Check every line below for the string "tools". Copy the ones that have it.

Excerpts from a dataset
++++++

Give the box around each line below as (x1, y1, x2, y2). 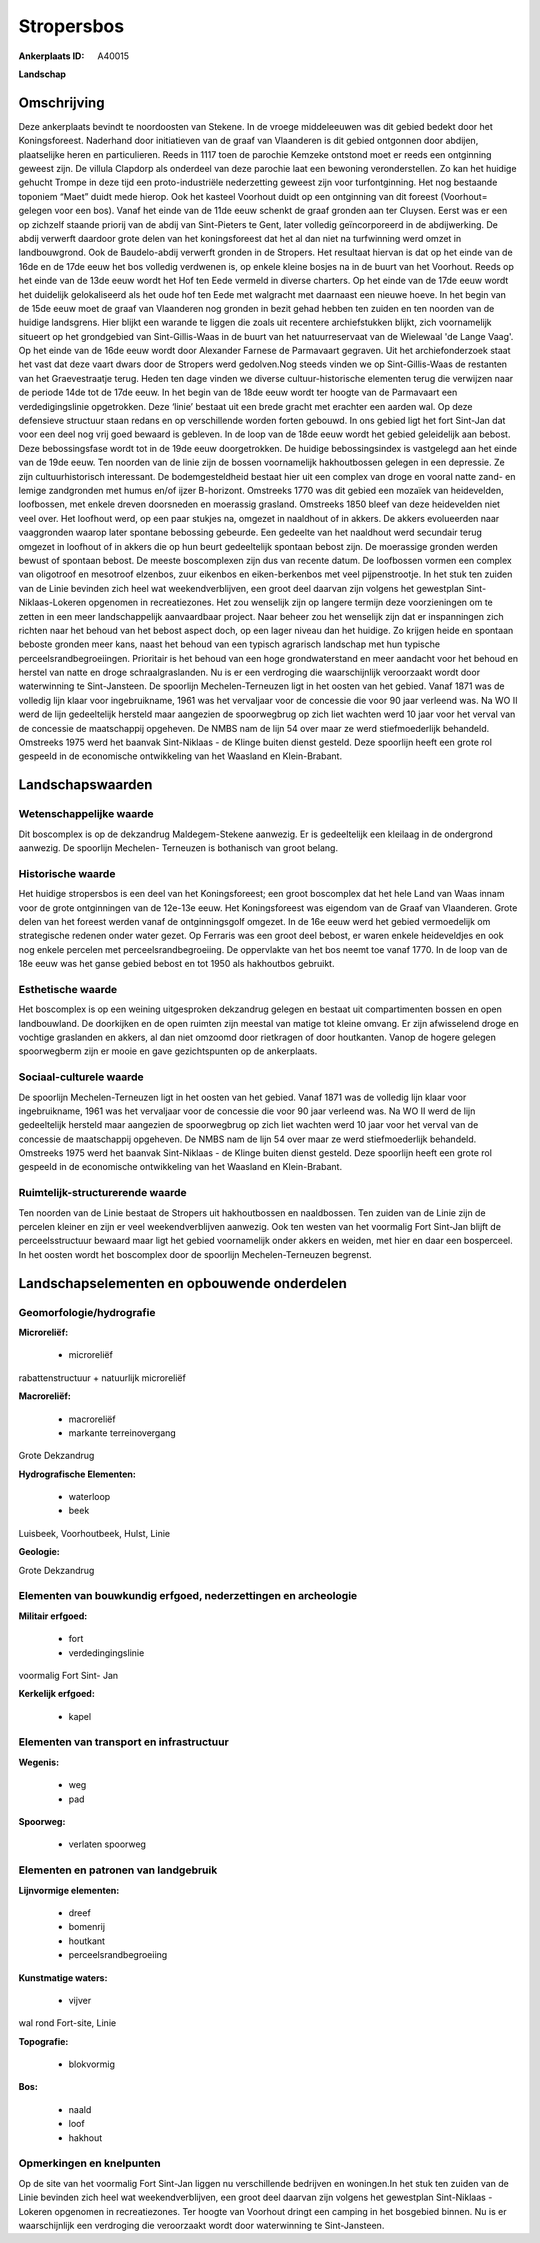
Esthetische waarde (18, 982, 118, 996)
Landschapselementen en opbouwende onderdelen (18, 1275, 347, 1292)
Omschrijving (18, 94, 105, 111)
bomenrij (68, 1921, 105, 1933)
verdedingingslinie (68, 1646, 145, 1659)
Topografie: (18, 2035, 69, 2047)
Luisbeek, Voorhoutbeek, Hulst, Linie (18, 1527, 170, 1539)
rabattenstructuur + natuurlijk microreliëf (18, 1371, 187, 1384)
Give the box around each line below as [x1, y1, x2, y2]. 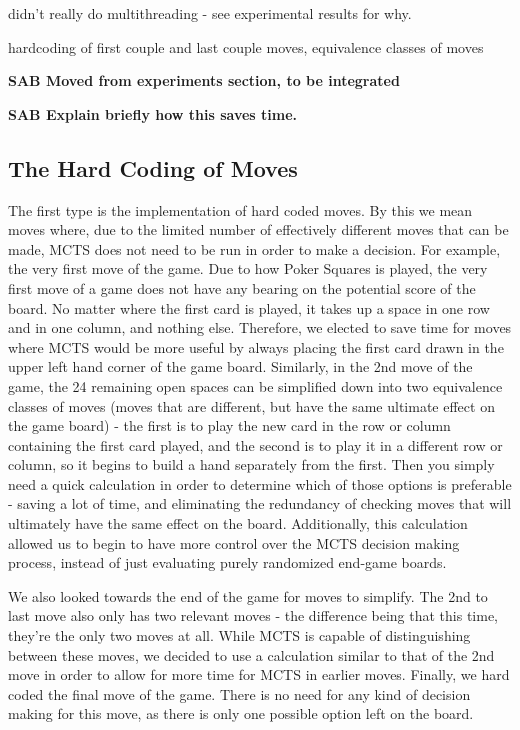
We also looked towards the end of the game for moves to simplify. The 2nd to [8, 585, 488, 606]
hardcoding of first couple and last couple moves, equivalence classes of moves [8, 36, 484, 57]
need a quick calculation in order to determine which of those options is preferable [8, 473, 512, 494]
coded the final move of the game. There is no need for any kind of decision [8, 683, 471, 704]
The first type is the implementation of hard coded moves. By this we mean [8, 199, 473, 220]
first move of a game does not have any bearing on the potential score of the [8, 277, 476, 298]
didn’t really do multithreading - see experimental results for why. [8, 3, 412, 23]
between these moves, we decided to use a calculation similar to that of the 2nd [8, 644, 495, 665]
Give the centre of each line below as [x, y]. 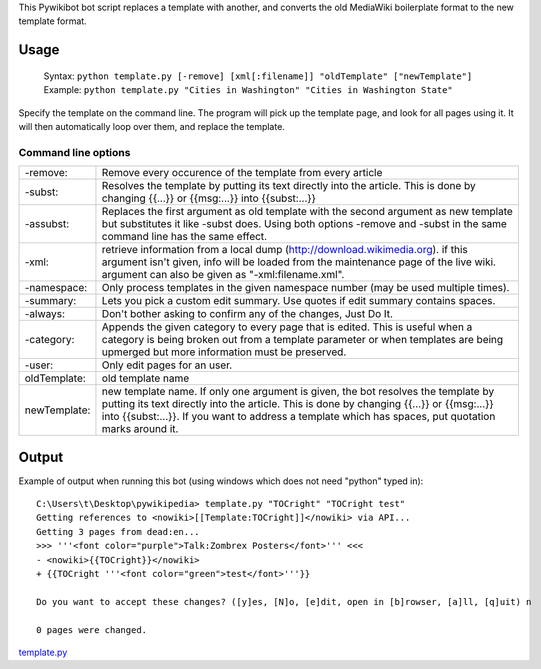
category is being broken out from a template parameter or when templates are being [302, 340]
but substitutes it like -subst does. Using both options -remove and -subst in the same [304, 224]
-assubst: [47, 224]
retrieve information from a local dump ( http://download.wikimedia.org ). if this [285, 250]
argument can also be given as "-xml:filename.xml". [223, 275]
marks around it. [140, 429]
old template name [145, 378]
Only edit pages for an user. [167, 365]
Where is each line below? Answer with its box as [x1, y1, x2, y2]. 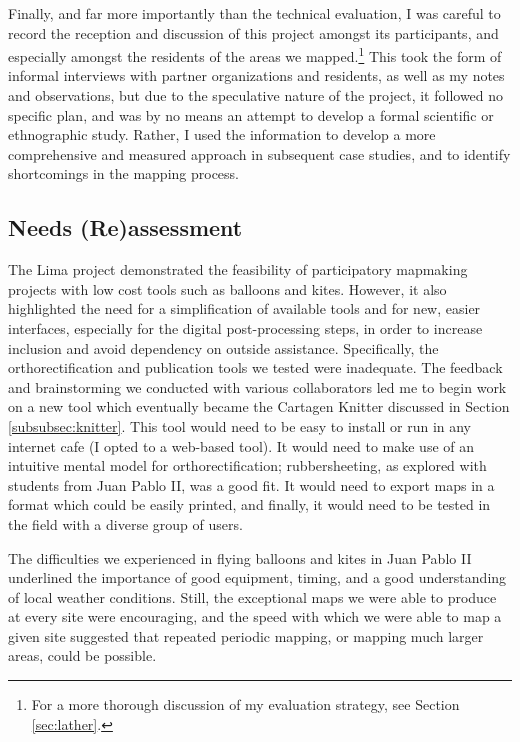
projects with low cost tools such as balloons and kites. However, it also [8, 278, 447, 299]
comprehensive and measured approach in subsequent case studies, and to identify [8, 143, 511, 164]
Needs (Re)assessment [8, 212, 243, 243]
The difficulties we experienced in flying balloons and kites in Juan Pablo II [8, 547, 472, 568]
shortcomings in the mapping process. [8, 163, 239, 184]
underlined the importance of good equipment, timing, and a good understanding [8, 567, 507, 588]
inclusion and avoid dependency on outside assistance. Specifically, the [8, 337, 439, 358]
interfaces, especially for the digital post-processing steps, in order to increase [8, 317, 483, 338]
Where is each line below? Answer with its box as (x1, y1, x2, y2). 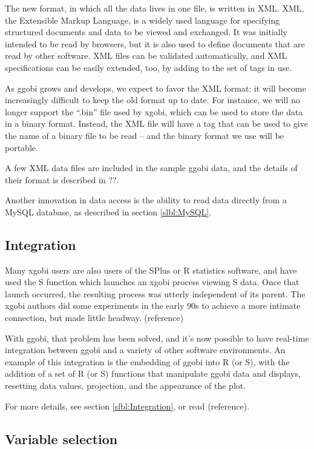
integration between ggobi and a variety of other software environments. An (5, 343, 286, 356)
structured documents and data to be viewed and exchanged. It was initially (5, 25, 287, 38)
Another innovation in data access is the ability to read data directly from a (5, 194, 287, 206)
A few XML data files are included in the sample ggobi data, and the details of (5, 161, 298, 174)
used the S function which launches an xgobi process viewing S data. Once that (5, 275, 299, 288)
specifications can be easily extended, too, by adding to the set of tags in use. (5, 61, 292, 73)
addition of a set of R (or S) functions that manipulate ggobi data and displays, (5, 367, 301, 380)
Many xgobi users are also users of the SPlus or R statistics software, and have (5, 263, 297, 276)
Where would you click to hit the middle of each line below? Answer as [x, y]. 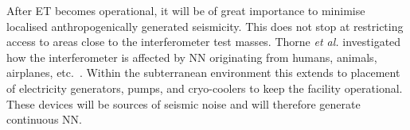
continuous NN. [44, 119]
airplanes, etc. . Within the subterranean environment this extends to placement [203, 73]
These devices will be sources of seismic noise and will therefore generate [184, 103]
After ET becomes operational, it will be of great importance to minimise [186, 10]
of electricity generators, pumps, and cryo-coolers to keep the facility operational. [205, 88]
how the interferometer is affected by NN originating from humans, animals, [192, 57]
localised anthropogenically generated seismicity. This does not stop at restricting [205, 26]
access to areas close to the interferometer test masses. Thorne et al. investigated [204, 42]
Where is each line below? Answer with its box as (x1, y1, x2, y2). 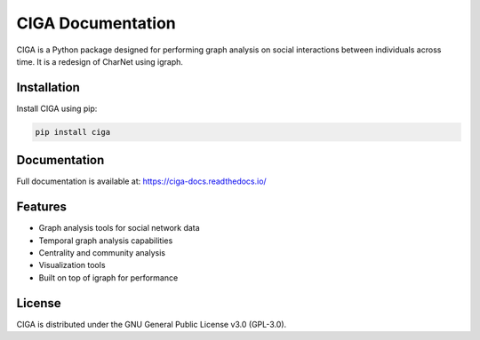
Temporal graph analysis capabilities (38, 235, 173, 246)
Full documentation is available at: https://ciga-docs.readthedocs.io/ (16, 176, 267, 186)
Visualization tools (38, 260, 106, 271)
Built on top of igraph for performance (38, 272, 179, 283)
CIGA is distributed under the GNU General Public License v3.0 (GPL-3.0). (16, 319, 287, 329)
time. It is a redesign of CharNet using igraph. (16, 56, 184, 67)
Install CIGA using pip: (16, 103, 98, 114)
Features (16, 200, 67, 215)
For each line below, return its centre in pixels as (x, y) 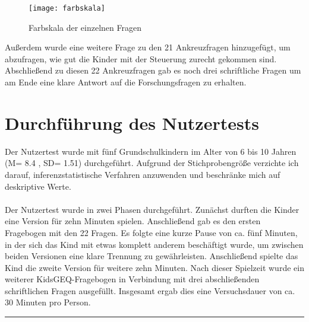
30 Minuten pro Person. (48, 302)
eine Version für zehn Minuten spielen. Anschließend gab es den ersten (133, 221)
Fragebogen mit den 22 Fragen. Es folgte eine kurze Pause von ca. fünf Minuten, (151, 232)
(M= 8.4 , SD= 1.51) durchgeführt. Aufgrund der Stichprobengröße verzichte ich (152, 163)
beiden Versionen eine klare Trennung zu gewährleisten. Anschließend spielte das (152, 256)
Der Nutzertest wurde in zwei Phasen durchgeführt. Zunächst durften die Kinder (152, 209)
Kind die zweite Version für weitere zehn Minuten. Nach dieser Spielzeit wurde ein (154, 267)
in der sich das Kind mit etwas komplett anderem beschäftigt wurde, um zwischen (154, 244)
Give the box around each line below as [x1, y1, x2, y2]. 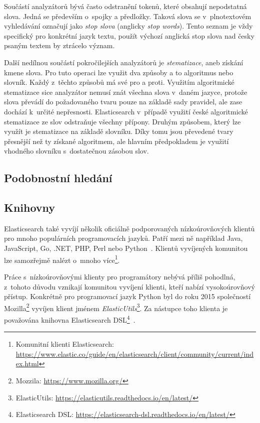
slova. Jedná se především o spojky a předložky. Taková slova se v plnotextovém [4, 11, 251, 21]
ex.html [15, 358, 39, 369]
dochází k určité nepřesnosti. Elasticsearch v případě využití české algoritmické [4, 106, 248, 116]
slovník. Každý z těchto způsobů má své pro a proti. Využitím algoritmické [4, 77, 234, 87]
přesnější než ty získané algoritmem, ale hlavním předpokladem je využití [4, 135, 229, 146]
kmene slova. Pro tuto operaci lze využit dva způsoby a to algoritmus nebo [4, 67, 233, 77]
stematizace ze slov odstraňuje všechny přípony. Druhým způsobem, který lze [4, 116, 241, 126]
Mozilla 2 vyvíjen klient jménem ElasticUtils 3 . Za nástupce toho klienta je [4, 301, 228, 313]
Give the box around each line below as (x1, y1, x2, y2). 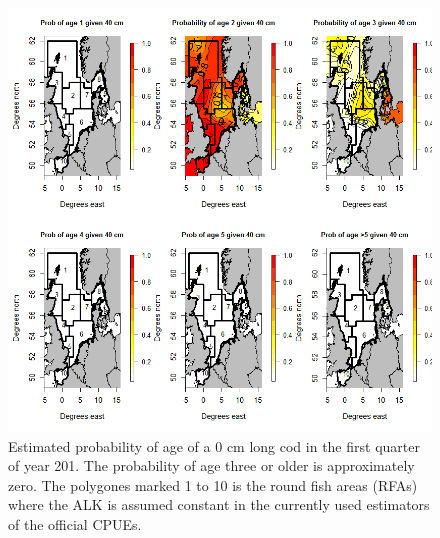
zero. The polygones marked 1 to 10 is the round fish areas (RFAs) (8, 474, 418, 495)
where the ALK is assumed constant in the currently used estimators (8, 494, 430, 515)
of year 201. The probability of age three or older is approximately (8, 455, 415, 476)
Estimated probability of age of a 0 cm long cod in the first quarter (8, 435, 420, 456)
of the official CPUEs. (8, 513, 142, 534)
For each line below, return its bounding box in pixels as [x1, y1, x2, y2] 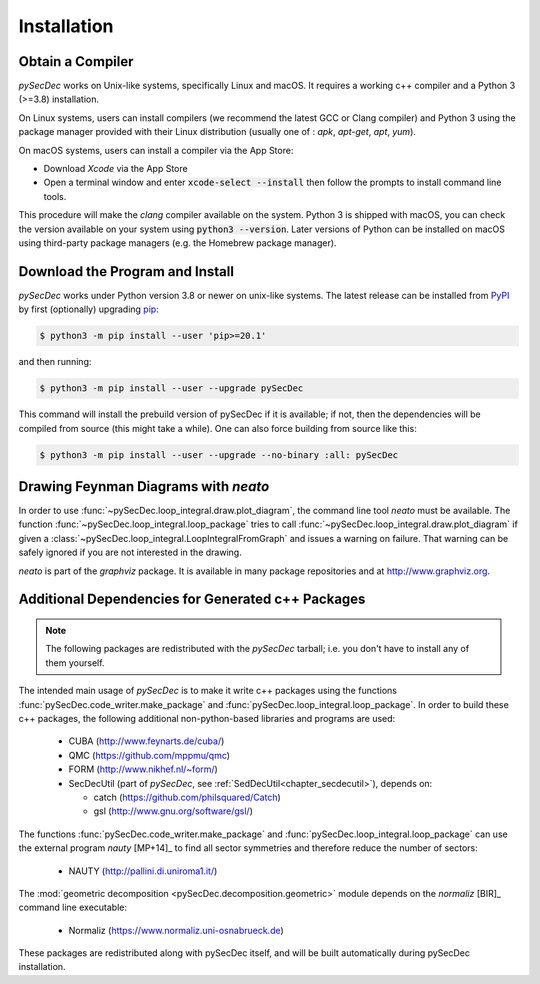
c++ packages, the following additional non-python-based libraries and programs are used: [18, 713, 396, 724]
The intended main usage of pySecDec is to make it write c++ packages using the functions [18, 685, 397, 697]
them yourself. [45, 656, 105, 669]
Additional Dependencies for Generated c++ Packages [18, 591, 366, 608]
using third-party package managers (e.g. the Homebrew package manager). [18, 236, 337, 249]
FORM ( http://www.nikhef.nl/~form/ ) [68, 763, 219, 775]
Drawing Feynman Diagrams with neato [18, 478, 270, 495]
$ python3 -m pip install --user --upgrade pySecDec [39, 383, 304, 394]
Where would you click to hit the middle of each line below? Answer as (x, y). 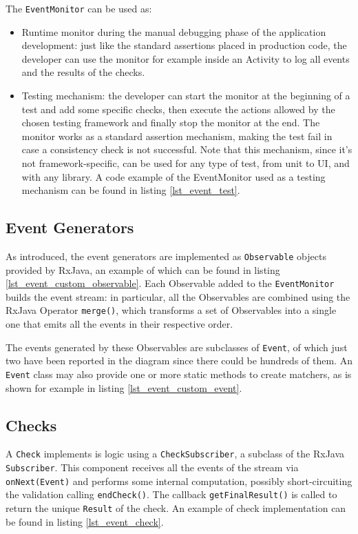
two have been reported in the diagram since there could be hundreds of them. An (179, 360)
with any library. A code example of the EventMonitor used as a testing (173, 176)
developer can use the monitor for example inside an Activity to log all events (186, 58)
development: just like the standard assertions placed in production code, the (184, 45)
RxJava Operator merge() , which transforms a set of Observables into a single (171, 310)
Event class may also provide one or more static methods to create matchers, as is (179, 374)
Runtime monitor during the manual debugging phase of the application (174, 31)
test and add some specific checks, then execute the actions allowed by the (178, 109)
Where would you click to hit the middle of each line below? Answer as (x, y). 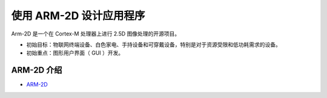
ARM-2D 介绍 (37, 70)
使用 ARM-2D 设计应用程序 (78, 16)
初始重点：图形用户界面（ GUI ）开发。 (75, 53)
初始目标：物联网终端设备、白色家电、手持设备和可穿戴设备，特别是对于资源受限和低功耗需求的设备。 (154, 44)
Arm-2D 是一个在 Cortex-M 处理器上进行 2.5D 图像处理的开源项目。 (96, 34)
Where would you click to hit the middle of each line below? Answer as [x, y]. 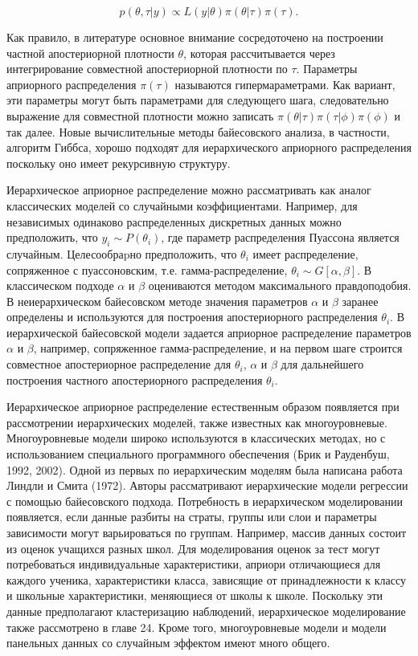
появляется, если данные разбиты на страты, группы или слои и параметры [192, 517]
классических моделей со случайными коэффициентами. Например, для [182, 205]
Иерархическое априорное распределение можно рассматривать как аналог [189, 190]
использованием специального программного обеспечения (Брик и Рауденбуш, [198, 454]
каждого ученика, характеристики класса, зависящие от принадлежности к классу [207, 579]
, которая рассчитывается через [259, 53]
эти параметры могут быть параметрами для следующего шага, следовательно [198, 100]
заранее [360, 301]
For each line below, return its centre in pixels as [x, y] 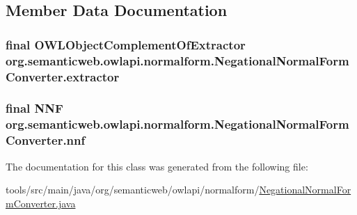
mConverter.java [41, 203]
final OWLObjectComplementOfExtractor [126, 44]
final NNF [34, 108]
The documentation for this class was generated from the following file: [157, 166]
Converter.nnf [46, 140]
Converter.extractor [63, 76]
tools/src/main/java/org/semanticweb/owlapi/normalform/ [133, 190]
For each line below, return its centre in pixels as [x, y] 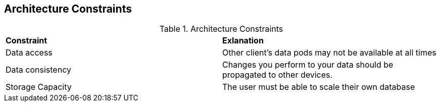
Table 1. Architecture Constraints [221, 29]
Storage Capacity [39, 87]
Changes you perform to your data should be [308, 65]
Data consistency [38, 70]
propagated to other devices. [278, 75]
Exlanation [243, 41]
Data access [29, 53]
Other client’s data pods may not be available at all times [329, 53]

++++++

▶ _ANSWER TO THE PROBLEM_:
projects with low cost tools such as balloons and kites. However, it also [8, 278, 447, 299]
Visualization tools (38, 260, 106, 271)
tools/src/main/java/org/semanticweb/owlapi/normalform/ [133, 190]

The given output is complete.